Hundreds of thousands of retired workers who used to have generous health benefits from large companies are digging deeper into their own pockets this year. Surging medical inflation is draining hundreds of millions of dollars from corporate profits, and many large employers are responding by cutting back on health care benefits for retirees or requiring them to pay more for coverage.
The reductions in health benefits stem mainly from sudden sharp increases in employer spending on prescription drugs last year. Drugs account for 40 to 60 percent of employers' overall spending on Medicare-age retirees' health care. At the same time, far-reaching cutbacks by Medicare HMOs, which used to provide generous drug coverage and other benefits for their elderly and disabled members, are forcing employers to pay for retirees' drug coverage themselves, since Medicare does not cover the cost of most drugs.
As a result, current health care costs for retirees are soaring 18 percent a year, on average, according to the U.S. Chamber of Commerce. And large companies' liabilities for future health care costs for retirees are rising as much as 34 percent.
Margaret Cleary, 80, who retired from the Morgan Guaranty Trust Co. unit of J.P. Morgan & Co. in 1986, is well aware of the effect of rising drug costs on retiree benefits. The monthly deduction for her Medicare HMO from her $550 pension check jumped to $128.74 from $50 this year, she said, more than she could afford. She dropped the HMO and chose a less expensive plan with no coverage for the prescription drugs she said she needs to control diabetes and problems with her blood pressure and cholesterol levels.
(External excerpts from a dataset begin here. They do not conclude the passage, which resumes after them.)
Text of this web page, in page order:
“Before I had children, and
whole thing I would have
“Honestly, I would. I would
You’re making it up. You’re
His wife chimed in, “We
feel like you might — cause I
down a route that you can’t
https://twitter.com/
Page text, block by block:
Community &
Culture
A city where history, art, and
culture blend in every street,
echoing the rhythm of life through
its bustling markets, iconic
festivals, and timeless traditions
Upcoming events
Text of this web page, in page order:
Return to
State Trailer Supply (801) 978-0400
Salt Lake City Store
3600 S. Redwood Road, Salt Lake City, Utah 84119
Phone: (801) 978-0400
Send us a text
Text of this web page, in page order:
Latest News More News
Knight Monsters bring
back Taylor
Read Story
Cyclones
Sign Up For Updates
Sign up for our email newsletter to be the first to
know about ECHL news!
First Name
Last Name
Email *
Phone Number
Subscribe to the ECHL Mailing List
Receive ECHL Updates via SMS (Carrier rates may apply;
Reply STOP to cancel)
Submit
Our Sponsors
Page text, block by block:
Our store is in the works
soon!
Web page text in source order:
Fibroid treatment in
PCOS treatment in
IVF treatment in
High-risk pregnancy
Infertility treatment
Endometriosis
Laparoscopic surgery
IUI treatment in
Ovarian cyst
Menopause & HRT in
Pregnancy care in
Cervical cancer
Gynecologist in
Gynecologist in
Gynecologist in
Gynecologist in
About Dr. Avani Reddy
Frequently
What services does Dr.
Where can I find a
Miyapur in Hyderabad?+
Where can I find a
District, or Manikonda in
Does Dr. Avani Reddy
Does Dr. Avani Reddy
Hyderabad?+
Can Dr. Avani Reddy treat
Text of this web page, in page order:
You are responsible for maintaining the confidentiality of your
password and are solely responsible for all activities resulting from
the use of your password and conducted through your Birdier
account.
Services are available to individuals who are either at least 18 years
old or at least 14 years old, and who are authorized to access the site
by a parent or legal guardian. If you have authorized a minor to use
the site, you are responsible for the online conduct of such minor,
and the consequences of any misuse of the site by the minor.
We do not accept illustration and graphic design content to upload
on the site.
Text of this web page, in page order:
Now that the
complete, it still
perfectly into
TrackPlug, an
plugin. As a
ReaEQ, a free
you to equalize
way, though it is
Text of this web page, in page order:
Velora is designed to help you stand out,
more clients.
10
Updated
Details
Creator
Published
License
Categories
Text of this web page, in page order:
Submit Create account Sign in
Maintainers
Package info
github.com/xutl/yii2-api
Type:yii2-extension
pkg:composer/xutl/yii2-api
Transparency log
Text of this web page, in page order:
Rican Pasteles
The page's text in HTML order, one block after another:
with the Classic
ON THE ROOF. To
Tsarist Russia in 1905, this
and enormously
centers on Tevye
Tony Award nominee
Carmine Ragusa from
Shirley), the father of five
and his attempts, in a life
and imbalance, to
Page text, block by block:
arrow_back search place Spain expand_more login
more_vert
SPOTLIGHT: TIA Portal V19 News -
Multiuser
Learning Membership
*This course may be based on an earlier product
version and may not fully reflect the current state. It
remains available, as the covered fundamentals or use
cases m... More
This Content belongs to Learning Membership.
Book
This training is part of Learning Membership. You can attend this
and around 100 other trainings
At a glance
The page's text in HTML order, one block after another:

A spokesman for JP Morgan Chase said a retiree in her position could have selected a new company-subsidized policy that would only cover drugs, instead of the more comprehensive coverage she had. But Cleary said that when she renewed her health plan last December, she did not understand that her HMO would raise its rates. "I was paying $50 a month," she said. "I didn't think they were going to make it $129."
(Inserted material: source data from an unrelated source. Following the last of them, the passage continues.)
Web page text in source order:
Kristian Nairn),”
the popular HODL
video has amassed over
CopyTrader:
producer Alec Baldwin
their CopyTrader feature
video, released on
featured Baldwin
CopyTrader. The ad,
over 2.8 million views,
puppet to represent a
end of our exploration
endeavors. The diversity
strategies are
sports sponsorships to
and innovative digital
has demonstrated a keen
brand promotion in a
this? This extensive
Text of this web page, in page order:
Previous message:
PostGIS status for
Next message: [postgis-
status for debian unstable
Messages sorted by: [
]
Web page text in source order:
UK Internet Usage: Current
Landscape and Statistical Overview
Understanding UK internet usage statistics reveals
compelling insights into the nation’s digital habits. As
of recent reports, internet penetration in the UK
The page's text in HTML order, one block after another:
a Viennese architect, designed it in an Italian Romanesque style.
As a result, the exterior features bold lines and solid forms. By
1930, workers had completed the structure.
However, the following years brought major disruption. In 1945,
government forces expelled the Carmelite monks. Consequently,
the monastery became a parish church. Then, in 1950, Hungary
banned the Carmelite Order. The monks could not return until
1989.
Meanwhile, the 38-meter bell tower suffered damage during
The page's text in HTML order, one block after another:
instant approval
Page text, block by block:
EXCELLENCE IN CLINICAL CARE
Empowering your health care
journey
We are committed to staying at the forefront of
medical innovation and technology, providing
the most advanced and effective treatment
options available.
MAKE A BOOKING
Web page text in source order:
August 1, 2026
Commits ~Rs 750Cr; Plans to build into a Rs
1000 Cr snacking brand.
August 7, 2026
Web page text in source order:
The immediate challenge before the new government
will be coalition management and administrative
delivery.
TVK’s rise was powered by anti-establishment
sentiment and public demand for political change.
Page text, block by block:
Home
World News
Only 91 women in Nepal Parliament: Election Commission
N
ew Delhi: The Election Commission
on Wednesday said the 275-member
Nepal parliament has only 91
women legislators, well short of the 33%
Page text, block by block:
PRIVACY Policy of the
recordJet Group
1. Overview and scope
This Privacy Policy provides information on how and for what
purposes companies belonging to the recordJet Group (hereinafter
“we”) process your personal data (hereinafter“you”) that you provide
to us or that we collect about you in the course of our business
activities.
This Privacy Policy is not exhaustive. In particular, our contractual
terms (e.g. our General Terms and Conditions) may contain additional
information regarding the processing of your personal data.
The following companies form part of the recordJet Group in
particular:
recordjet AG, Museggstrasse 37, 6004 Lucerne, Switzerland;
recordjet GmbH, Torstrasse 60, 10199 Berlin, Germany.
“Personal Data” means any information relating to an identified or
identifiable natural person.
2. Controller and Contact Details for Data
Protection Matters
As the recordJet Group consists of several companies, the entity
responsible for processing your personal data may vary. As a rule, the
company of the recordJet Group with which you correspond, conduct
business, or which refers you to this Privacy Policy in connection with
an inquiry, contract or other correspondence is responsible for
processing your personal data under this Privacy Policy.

The soaring costs for employers are reflected in enormous charges recorded recently by large companies in the annual spring crop of reports to shareholders. The Ford Motor Co., for example, said in its latest annual report that it subtracted $1.92 billion from last year's pretax income to reflect anticipated payments for 150,000 retirees in the United States, mostly for medical costs. That was an increase of 24 percent, or $370 million, from $1.55 billion the year before.
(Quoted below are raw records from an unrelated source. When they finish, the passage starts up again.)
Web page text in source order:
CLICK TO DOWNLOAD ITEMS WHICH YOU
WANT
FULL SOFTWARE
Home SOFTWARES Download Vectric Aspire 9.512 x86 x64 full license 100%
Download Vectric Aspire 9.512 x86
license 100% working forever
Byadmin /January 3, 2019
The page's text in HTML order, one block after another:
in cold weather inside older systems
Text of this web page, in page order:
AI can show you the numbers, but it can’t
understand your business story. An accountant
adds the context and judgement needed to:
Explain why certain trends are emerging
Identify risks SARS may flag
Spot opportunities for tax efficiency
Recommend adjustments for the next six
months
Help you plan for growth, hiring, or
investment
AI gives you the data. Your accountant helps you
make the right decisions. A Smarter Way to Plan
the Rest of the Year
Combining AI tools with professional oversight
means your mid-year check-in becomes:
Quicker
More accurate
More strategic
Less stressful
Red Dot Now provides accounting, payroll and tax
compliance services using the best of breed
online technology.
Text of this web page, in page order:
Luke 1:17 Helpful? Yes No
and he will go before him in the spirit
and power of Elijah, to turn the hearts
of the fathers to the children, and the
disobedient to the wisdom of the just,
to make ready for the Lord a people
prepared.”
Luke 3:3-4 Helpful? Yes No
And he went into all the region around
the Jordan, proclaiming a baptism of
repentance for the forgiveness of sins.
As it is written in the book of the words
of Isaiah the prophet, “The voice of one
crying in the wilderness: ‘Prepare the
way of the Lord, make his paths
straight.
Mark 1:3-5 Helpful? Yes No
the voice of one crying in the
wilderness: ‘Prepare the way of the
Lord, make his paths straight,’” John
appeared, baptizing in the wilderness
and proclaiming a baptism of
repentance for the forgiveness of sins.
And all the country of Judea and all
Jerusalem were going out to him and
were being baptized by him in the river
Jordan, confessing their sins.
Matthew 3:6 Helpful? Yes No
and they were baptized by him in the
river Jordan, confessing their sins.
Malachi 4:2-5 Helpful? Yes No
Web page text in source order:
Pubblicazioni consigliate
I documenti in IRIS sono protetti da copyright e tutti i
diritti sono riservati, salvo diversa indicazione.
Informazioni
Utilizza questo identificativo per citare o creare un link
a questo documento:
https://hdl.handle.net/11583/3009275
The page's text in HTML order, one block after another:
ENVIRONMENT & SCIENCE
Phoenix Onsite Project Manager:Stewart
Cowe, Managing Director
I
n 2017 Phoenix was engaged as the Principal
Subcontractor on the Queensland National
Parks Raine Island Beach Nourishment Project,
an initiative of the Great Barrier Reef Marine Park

General Electric, General Motors, Verizon, Boeing and other companies that long have provided extremely generous health plans for tens of thousands of retirees are also especially vulnerable, as their recent annual reports make clear.
Several health care experts say costs for retirees will keep rising, unless the government provides tax relief for the employers or a taxpayer-financed drug benefit.
But many companies, instead of waiting for legislative changes, are requiring retirees to pay a larger share of their costs through higher monthly premiums, deductibles and copayments, especially for drugs.
Lorraine Sablan, 70, a retired aerospace worker at Allegheny Teledyne in San Diego, said the premiums subtracted from her $669 a month pension rose 80 percent on Jan. 1 to $90.16. The company shut the plant where she worked in 1994.
"If it keeps going up, we won't have a pension," she said.
Dan Greenfield, a spokesman for Allegheny Technologies, the parent company, which has 20,000 retirees but only 10,700 active workers, said even though his company is relatively small, "health costs are a big number, and even in a low inflationary environment, it continues to rise."